The general manager position at Clark Hall Pub would cost EngSoc a total of $20,000 a year plus an estimated $10,000 per year in benefits under Queen’s salary plan, Macnamara said.

In response to past financial discrepancies at Clark, Macnamara proposed hiring a bookkeeper at a yearly salary of $30,000. This bookkeeper would be outsourced—where to is yet undecided—and would keep track of the pub’s daily finances, write up production reports and set up financial systems for the pub.

Macnamara said these positions wouldn’t be just for Clark, but to bring financial accountability to the whole society. Once the society develops a standard ledger, the bookkeeper would be able to monitor the finances of all the services.

“These problems need to be rectified on a holistic scale. … Permanent staff cannot just be a part of Clark because that is using student fees for a service that is only for those who are over 19.”

Council passed the motion, with one abstention, to hire a general manager and a bookkeeper by Sept. 1 if financial resources are available to pay for their salaries.

Black also put forward a motion for Council to forgive the approximately $33,000 the Pub owes to EngSoc, saying right now the Pub can’t afford to re-open and this would be a way of relieving its financial burden.

The motion, which passed, also calls for the EngSoc director of finances to “investigate the feasibility of a $20,000 donation” to the pub. Finances Director Thomas Gloge has to report back to Council at their March 6 meeting. Council will decide whether or not to give the money to Clark Hall Pub and whether it will be a loan or a donation.

Macnamara estimated that if reopened in September, the Pub could lose upwards of $13,000 in its initial operating year.

EngSoc currently has a total of $20,000 in stocks and $100,000 in bonds in its name.

Macnamara said he doesn’t know when Clark could make a profit.

“We can’t project that far ahead.”

The idea of raising the salary of the Pub managers from $100 per week to between $200 and $250 a week was also suggested at the meeting. Managers are paid $100 per week for managerial duties and paid like regular staff—$8, the minimum wage—for the hours they work as bar staff.

Black said Zhaodi Culbreath, the Tea Room head manager, is going to submit a proposal to EngSoc’s Board of Directors after investigating the financial feasibility of the pay increase.

Former Clark Hall Pub business manager Erin Hall spoke against the proposed pay increase, explaining that she took the position for more than just the money.

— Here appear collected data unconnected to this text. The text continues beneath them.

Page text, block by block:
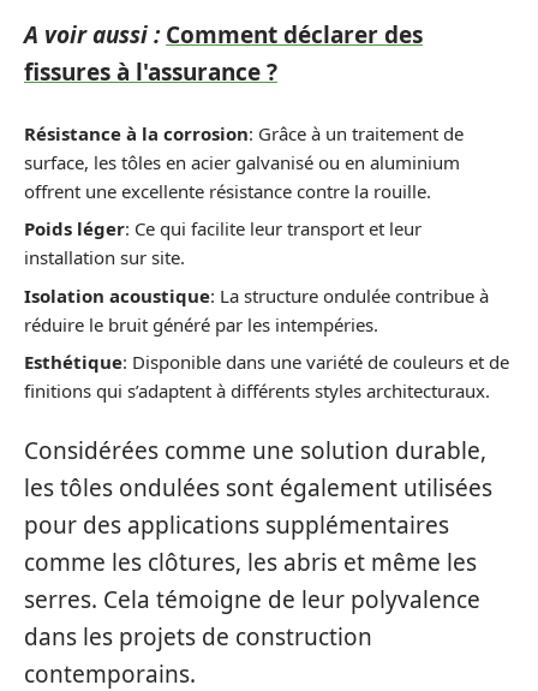
A voir aussi : Comment déclarer des
fissures à l'assurance ?
Résistance à la corrosion: Grâce à un traitement de
surface, les tôles en acier galvanisé ou en aluminium
offrent une excellente résistance contre la rouille.
Poids léger: Ce qui facilite leur transport et leur
installation sur site.
Isolation acoustique: La structure ondulée contribue à
réduire le bruit généré par les intempéries.
Esthétique: Disponible dans une variété de couleurs et de
finitions qui s’adaptent à différents styles architecturaux.
Considérées comme une solution durable,
les tôles ondulées sont également utilisées
pour des applications supplémentaires
comme les clôtures, les abris et même les
serres. Cela témoigne de leur polyvalence
dans les projets de construction
contemporains.
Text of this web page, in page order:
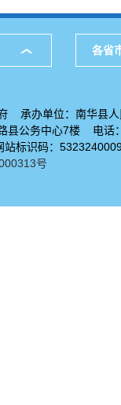
各省
承办单位：南华县人
路县公务中心7楼 电
站标识码：
号
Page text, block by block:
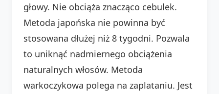
głowy. Nie obciąża znacząco cebulek.
Metoda japońska nie powinna być
stosowana dłużej niż 8 tygodni. Pozwala
to uniknąć nadmiernego obciążenia
naturalnych włosów. Metoda
warkoczykowa polega na zaplataniu. Jest
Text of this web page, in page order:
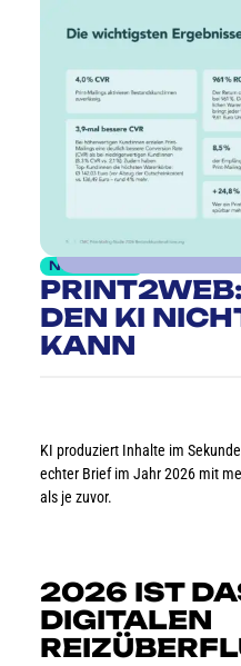
Newsroom
DEN KI
KANN
KI produziert Inhalte im
echter Brief im Jahr 2026 mit
als je zuvor.
2026 IST
DIGITALEN
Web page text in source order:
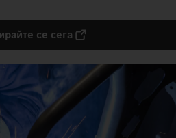
се сега
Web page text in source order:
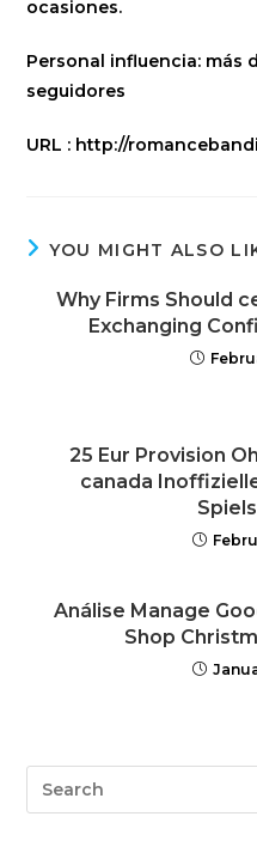
ocasiones.
Personal influencia: más
seguidores
URL : http://
YOU MIGHT ALSO
Why Firms Should
Exchanging
25 Eur Provision
canada
Análise Manage
Shop
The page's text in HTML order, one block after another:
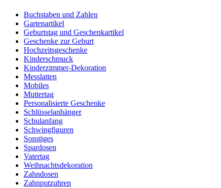
Buchstaben und Zahlen
Gartenartikel
Geburtstag und Geschenkartikel
Geschenke zur Geburt
Hochzeitsgeschenke
Kinderschmuck
Kinderzimmer-Dekoration
Messlatten
Mobiles
Muttertag
Personalisierte Geschenke
Schlüsselanhänger
Schulanfang
Schwingfiguren
Sonstiges
Spardosen
Vatertag
Weihnachtsdekoration
Zahndosen
Zahnputzuhren
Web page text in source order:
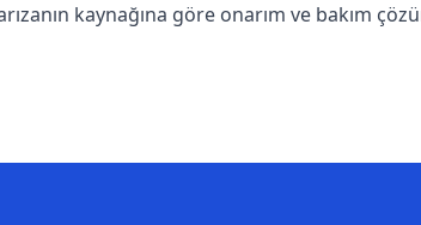
kaynağına göre onarım ve bakım
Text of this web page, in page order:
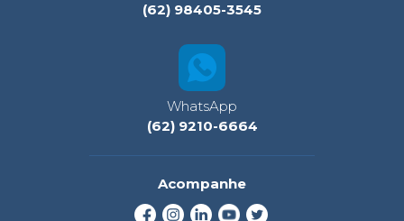
(62) 98405-3545
WhatsApp
(62) 9210-6664
Acompanhe
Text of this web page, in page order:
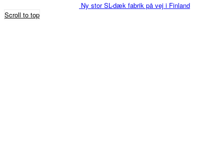
Ny stor SL-dæk fabrik på vej i Finland
Scroll to top
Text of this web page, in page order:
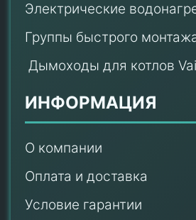
Электрические
Группы быстрого
Дымоходы для котлов
ИНФОРМАЦИЯ
О компании
Оплата и доставка
Условие гарантии
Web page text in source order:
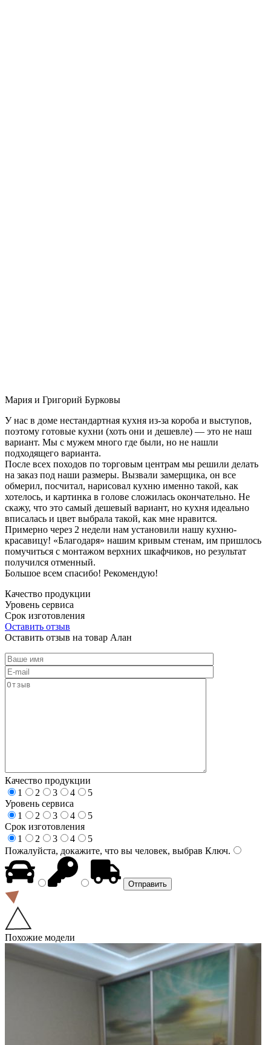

“I was doing a great job for the good of the Engineering Society and the students in providing something that everyone loves,” she said. “Three years ago managers worked for $50 a week.” Black said pay increases are necessary in order for EngSoc job positions to stay competitive.

“We can’t expect that year after year people will work for less than they would with the AMS.” AMS managers are paid salaries. For 2007-08 the TAPS head manager will make $17,558, the 12-month assistant managers will make $15,283 and the 8-month assistant managers will make $9,950. They’re mandated to work 30 hours per week.